Records from a collection:

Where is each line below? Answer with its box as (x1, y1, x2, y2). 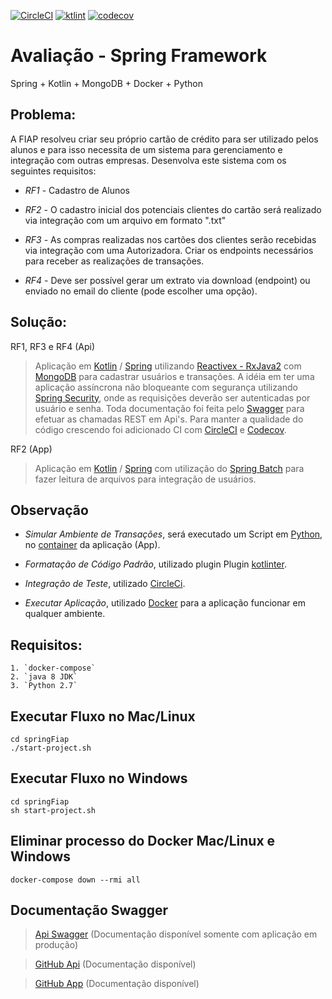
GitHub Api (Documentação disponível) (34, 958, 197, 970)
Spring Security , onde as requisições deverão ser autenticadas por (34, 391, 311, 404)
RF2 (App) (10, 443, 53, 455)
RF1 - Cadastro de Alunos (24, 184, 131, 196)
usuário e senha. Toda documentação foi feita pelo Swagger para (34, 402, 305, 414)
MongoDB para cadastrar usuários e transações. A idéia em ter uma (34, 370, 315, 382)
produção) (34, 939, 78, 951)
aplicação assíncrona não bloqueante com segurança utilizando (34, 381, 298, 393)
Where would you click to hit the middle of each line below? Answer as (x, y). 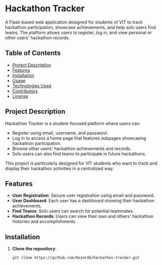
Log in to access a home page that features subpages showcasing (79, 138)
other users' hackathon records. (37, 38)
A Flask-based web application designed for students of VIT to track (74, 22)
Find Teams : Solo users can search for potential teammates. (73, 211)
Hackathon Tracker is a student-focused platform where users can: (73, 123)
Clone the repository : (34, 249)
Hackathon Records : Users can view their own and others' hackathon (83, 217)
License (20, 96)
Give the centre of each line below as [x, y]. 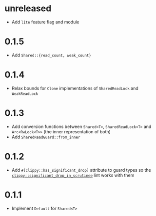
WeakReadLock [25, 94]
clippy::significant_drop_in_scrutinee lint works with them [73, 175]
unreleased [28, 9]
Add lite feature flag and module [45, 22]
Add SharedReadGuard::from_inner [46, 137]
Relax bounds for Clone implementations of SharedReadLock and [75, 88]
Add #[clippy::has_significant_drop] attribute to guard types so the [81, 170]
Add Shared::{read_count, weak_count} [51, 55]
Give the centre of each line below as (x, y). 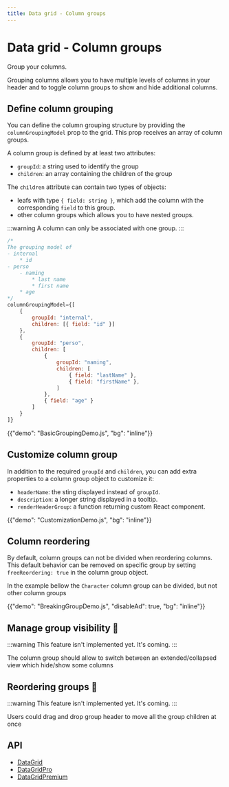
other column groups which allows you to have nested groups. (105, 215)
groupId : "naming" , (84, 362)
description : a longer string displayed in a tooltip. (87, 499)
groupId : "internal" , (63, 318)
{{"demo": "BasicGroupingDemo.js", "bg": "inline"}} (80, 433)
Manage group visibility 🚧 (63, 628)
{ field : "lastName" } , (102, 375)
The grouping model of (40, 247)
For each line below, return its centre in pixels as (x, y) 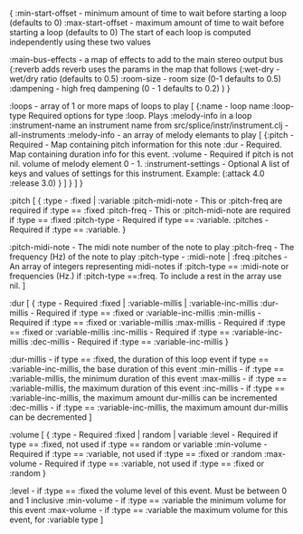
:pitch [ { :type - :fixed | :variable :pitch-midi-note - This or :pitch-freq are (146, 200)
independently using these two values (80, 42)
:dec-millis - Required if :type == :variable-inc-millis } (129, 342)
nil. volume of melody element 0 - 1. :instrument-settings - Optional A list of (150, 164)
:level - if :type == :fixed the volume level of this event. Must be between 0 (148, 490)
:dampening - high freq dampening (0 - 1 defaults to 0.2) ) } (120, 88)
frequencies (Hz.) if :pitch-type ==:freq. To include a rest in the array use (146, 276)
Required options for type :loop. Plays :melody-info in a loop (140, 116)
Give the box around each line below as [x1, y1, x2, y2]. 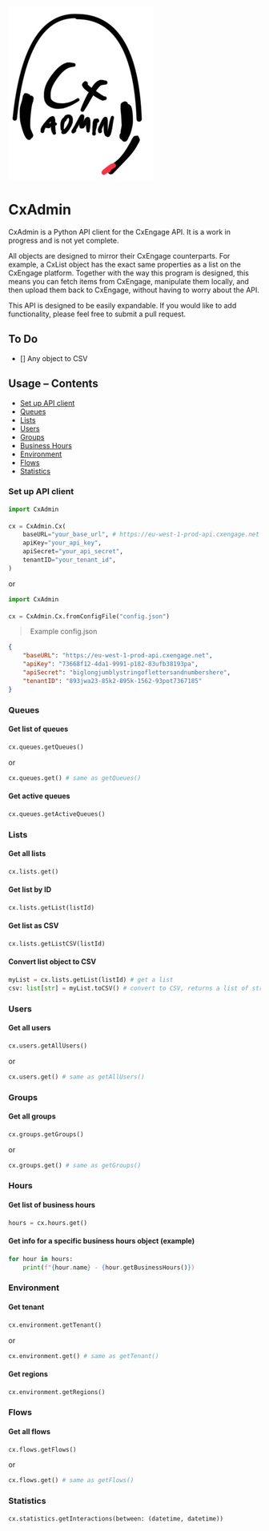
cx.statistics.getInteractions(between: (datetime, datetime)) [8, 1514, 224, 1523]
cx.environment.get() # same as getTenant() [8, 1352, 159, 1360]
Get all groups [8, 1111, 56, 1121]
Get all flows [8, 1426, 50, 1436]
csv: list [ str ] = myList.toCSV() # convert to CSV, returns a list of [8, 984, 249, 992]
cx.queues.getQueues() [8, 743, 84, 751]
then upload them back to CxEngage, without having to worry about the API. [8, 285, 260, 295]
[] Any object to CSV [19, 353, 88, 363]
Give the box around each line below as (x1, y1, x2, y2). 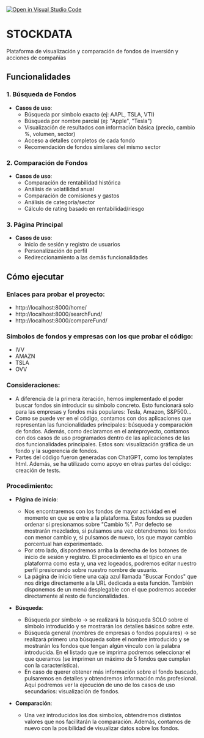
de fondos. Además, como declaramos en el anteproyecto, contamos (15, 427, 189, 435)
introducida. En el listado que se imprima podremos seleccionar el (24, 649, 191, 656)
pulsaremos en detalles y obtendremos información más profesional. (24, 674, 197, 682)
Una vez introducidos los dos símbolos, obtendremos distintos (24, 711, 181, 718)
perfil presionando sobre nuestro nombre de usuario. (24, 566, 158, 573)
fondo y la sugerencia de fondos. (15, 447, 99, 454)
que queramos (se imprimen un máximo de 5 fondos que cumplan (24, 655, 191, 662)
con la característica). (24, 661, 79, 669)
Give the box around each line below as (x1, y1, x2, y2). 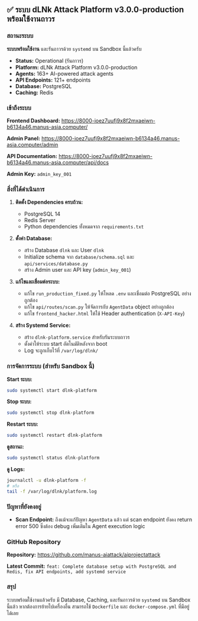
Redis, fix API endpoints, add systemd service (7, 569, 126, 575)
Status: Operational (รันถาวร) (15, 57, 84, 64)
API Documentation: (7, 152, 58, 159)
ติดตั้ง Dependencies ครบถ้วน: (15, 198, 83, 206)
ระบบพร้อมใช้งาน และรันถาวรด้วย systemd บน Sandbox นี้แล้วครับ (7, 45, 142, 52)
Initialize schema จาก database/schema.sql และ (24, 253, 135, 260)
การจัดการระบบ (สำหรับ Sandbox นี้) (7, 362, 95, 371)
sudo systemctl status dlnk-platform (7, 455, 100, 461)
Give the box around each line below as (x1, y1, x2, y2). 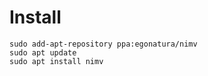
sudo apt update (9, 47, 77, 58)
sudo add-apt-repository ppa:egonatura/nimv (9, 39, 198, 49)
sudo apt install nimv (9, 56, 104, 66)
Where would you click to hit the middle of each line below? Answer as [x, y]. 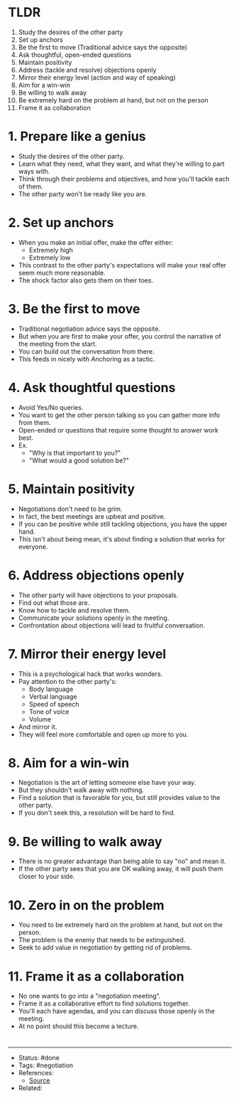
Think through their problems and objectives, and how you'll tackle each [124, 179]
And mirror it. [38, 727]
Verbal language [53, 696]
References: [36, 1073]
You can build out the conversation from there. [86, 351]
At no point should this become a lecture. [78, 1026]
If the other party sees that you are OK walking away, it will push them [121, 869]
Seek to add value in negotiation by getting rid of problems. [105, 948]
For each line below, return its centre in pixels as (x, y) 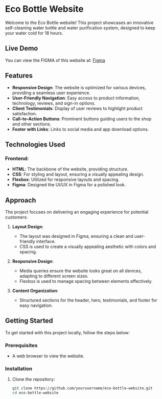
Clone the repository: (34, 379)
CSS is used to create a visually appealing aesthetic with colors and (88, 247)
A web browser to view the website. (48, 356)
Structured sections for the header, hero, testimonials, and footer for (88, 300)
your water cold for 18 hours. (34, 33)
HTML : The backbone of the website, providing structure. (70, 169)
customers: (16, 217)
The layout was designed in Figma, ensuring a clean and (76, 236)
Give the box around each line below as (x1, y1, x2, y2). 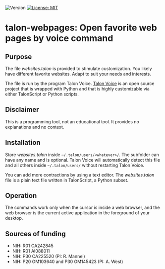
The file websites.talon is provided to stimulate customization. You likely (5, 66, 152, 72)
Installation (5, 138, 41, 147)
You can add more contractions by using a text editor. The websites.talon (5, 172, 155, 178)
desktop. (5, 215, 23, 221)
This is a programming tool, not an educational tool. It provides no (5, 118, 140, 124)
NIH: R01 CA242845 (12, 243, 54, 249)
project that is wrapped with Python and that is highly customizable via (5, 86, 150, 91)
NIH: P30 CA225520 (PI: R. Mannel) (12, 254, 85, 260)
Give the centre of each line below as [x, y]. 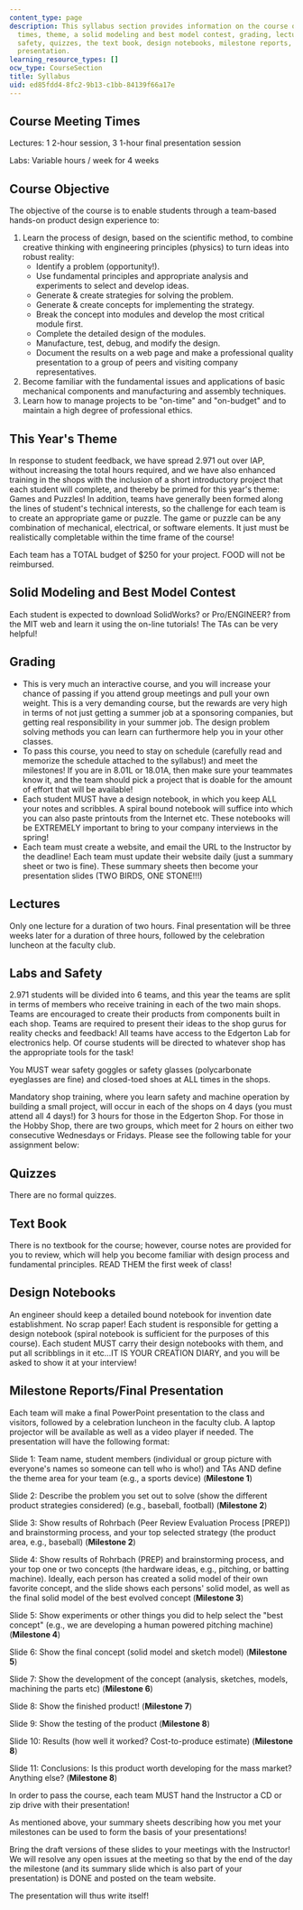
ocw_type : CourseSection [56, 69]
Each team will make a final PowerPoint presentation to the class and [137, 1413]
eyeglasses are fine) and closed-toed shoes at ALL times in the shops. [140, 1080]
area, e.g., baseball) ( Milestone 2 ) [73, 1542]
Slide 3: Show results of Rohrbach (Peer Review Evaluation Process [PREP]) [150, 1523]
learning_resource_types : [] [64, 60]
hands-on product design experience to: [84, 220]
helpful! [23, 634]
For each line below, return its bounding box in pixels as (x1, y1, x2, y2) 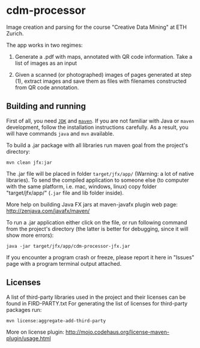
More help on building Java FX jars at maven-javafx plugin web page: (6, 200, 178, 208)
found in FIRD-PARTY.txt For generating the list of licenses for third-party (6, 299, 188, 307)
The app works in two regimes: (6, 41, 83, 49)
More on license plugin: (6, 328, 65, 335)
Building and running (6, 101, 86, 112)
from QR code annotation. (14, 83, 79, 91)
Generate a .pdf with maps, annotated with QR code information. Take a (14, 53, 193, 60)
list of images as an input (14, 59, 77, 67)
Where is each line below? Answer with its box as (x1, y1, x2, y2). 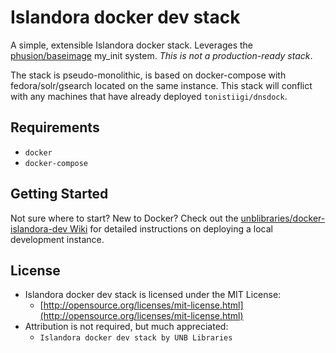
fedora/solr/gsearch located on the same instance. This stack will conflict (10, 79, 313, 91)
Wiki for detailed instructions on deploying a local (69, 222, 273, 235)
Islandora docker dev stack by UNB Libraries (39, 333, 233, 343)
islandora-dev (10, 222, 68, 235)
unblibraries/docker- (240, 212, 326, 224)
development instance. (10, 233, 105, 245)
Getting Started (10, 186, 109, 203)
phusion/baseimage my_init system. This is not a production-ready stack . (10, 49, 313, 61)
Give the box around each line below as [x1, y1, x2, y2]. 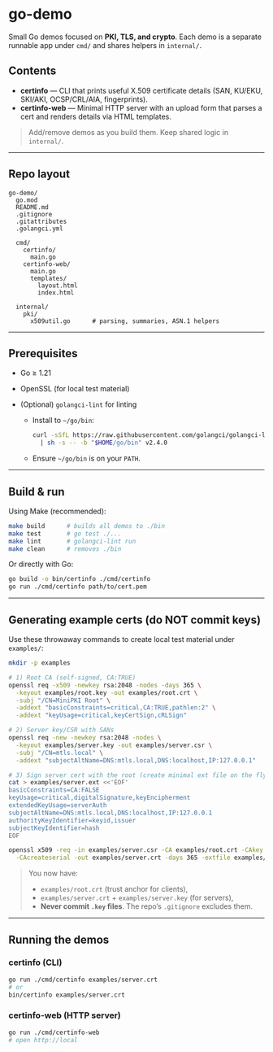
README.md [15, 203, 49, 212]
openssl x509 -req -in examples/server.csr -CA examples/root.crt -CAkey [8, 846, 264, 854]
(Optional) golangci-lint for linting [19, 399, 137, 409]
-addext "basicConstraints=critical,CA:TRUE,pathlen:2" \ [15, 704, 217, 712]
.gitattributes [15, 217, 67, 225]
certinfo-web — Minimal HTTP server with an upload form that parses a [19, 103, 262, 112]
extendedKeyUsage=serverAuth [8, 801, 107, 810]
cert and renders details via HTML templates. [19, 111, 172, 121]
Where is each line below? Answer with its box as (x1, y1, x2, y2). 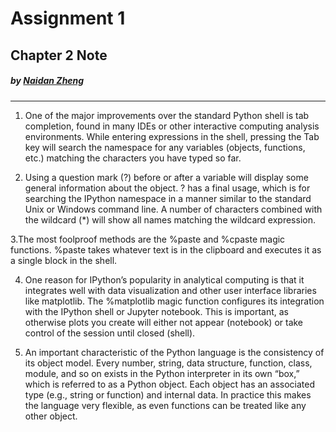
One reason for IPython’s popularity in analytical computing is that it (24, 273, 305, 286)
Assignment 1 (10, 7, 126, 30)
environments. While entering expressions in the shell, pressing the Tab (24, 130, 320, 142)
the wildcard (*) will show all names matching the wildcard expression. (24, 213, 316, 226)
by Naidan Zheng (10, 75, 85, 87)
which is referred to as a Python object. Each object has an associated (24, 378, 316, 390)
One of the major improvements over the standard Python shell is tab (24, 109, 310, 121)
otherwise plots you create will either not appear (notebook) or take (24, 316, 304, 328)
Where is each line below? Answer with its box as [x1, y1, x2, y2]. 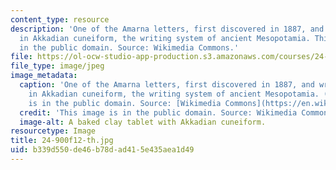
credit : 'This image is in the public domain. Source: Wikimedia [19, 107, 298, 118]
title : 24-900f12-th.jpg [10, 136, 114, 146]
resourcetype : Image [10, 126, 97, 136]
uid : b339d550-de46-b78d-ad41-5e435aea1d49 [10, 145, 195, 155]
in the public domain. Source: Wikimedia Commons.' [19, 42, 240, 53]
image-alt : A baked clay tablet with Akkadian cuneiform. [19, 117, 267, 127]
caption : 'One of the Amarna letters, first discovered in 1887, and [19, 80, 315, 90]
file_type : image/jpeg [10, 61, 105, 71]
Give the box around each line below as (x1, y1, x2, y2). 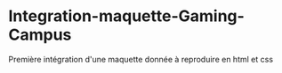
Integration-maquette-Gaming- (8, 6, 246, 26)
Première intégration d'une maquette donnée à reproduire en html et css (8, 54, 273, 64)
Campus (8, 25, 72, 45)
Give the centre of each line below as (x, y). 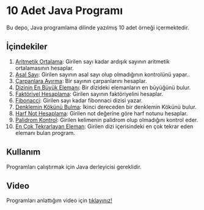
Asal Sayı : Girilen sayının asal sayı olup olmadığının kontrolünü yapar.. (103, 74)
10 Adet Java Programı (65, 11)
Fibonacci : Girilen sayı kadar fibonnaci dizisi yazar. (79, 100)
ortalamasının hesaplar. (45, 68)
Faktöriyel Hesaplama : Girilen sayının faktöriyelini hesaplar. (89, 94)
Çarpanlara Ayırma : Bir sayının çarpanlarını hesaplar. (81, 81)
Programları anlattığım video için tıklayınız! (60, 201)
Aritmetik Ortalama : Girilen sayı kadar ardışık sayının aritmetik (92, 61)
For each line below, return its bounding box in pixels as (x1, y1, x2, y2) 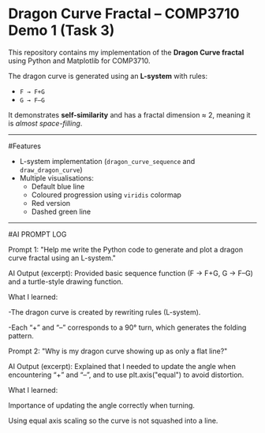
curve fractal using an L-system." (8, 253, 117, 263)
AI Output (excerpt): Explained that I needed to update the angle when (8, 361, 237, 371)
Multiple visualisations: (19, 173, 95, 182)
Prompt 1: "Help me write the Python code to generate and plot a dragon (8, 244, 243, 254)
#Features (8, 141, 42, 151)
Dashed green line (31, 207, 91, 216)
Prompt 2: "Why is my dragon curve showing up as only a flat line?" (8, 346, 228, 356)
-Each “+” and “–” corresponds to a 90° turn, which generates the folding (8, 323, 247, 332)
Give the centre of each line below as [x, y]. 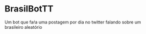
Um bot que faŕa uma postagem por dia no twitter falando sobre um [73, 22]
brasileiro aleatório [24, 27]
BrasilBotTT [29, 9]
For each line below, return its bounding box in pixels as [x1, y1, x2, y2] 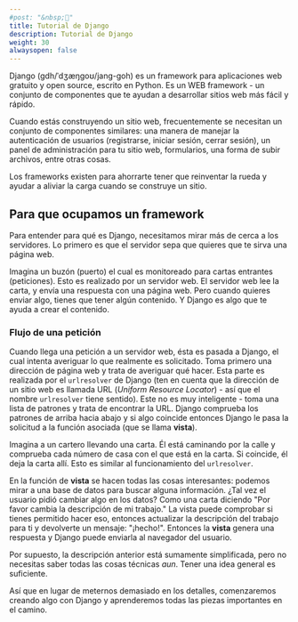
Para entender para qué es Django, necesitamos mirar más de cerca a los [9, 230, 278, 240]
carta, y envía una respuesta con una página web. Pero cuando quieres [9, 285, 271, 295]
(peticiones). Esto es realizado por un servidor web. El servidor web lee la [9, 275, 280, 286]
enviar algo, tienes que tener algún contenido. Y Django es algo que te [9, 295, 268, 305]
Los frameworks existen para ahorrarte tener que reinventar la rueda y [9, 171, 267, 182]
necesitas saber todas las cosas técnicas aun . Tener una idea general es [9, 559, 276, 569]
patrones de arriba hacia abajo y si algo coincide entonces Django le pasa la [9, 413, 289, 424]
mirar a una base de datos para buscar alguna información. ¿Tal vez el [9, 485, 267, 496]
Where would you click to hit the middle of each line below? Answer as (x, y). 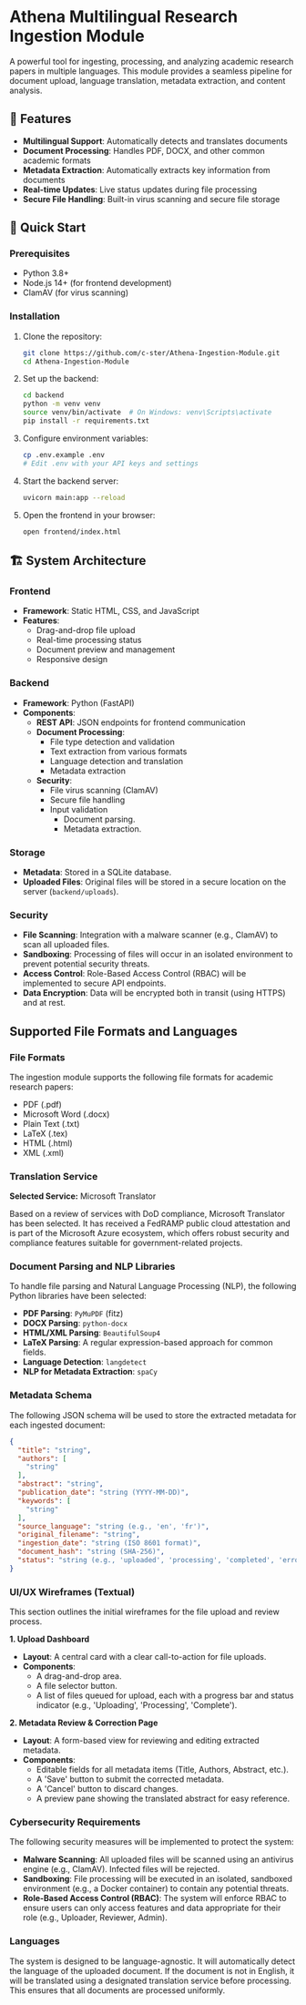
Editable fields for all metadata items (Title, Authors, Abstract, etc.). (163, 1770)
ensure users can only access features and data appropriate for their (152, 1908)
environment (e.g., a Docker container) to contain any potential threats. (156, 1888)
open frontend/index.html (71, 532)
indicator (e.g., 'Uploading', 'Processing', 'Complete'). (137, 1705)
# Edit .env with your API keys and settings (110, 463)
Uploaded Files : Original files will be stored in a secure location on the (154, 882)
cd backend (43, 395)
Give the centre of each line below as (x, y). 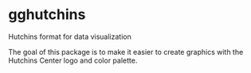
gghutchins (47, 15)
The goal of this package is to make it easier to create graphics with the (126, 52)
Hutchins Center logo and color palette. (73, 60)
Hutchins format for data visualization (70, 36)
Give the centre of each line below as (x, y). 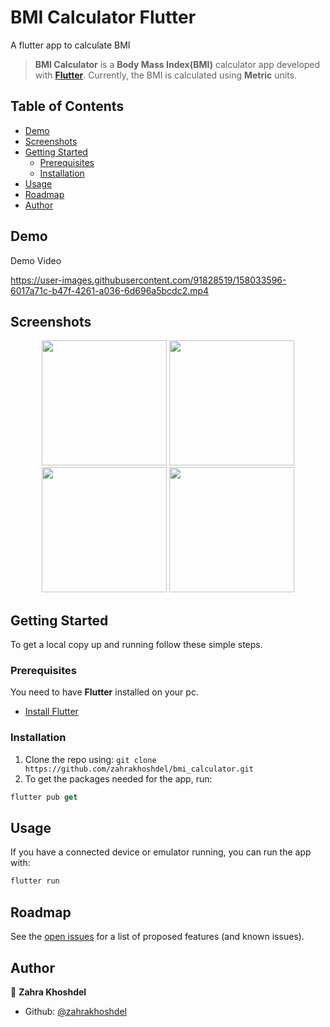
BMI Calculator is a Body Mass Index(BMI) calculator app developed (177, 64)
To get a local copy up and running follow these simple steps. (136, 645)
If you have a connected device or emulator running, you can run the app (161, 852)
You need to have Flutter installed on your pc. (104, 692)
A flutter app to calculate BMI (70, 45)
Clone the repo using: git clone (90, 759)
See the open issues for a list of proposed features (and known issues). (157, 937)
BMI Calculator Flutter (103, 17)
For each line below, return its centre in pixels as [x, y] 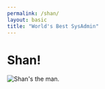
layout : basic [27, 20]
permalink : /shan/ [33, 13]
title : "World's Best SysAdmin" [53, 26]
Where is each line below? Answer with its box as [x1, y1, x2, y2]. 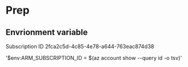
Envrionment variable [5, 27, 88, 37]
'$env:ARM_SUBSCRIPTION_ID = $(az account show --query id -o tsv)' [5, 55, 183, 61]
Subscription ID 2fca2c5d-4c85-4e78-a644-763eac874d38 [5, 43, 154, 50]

● **Description of the task**: All lines from the start of the entries above through the line containing "Find Teams : Solo" must be transcribed exactly, both ends included, and no picture may be copied.

● **Solved exercise**:
Where is each line below? Answer with its box as (x1, y1, x2, y2). 
GitHub Api (Documentação disponível) (34, 958, 197, 970)
Spring Security , onde as requisições deverão ser autenticadas por (34, 391, 311, 404)
RF2 (App) (10, 443, 53, 455)
RF1 - Cadastro de Alunos (24, 184, 131, 196)
usuário e senha. Toda documentação foi feita pelo Swagger para (34, 402, 305, 414)
MongoDB para cadastrar usuários e transações. A idéia em ter uma (34, 370, 315, 382)
produção) (34, 939, 78, 951)
aplicação assíncrona não bloqueante com segurança utilizando (34, 381, 298, 393)
Where would you click to hit the middle of each line below? Answer as (x, y). 
Log in to access a home page that features subpages showcasing (79, 138)
other users' hackathon records. (37, 38)
A Flask-based web application designed for students of VIT to track (74, 22)
Find Teams : Solo users can search for potential teammates. (73, 211)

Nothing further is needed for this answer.